EXERCISE GOAL: Reproduce exactly the lines below from the one containing "Integrity & Community" through the one containing "ONroute committed to a diverse and inclusive", including both, and nothing else.

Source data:
•••••
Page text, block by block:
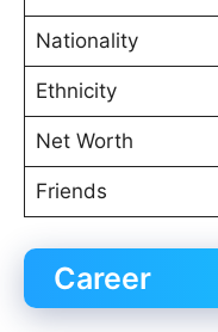
Nationality
Ethnicity
Net Worth
Friends
Career
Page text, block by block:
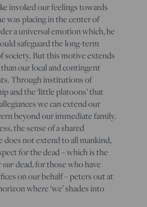
invoked our feelings towards
was placing in the center of
a universal emotion which, he
safeguard the long-term
society. But this motive extends
our local and contingent
Through institutions of
and the ‘little platoons’ that
we can extend our
beyond our immediate family.
the sense of a shared
does not extend to all mankind,
for the dead – which is the
ourdead, for those who have
on our behalf – peters out at
where ‘we’ shades into
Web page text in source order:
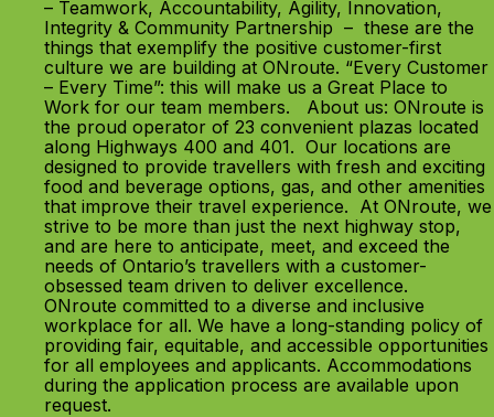
– Teamwork, Accountability, Agility, Innovation,
Integrity & Community Partnership – these are the
things that exemplify the positive customer-first
culture we are building at ONroute. “Every Customer
– Every Time”: this will make us a Great Place to
Work for our team members. About us: ONroute is
the proud operator of 23 convenient plazas located
along Highways 400 and 401. Our locations are
designed to provide travellers with fresh and exciting
food and beverage options, gas, and other amenities
that improve their travel experience. At ONroute, we
strive to be more than just the next highway stop,
and are here to anticipate, meet, and exceed the
needs of Ontario’s travellers with a customer-
obsessed team driven to deliver excellence.
ONroute committed to a diverse and inclusive
workplace for all. We have a long-standing policy of
providing fair, equitable, and accessible opportunities
for all employees and applicants. Accommodations
during the application process are available upon
request.
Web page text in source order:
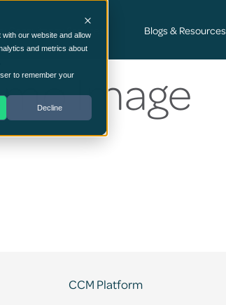
our website and allow
and metrics about
to remember your
Decline
Consultancy Services Blogs & Resources
Image
CCM Platform
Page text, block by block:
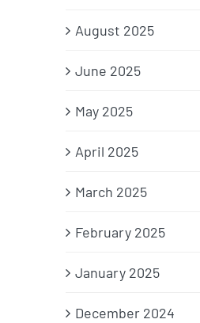
August 2025
June 2025
May 2025
April 2025
March 2025
February 2025
January 2025
December 2024
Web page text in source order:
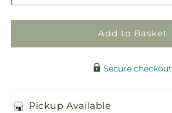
•••••
TASK OUTPUT:
Integrity & Community Partnership – these are the
things that exemplify the positive customer-first
culture we are building at ONroute. “Every Customer
– Every Time”: this will make us a Great Place to
Work for our team members. About us: ONroute is
the proud operator of 23 convenient plazas located
along Highways 400 and 401. Our locations are
designed to provide travellers with fresh and exciting
food and beverage options, gas, and other amenities
that improve their travel experience. At ONroute, we
strive to be more than just the next highway stop,
and are here to anticipate, meet, and exceed the
needs of Ontario’s travellers with a customer-
obsessed team driven to deliver excellence.
ONroute committed to a diverse and inclusive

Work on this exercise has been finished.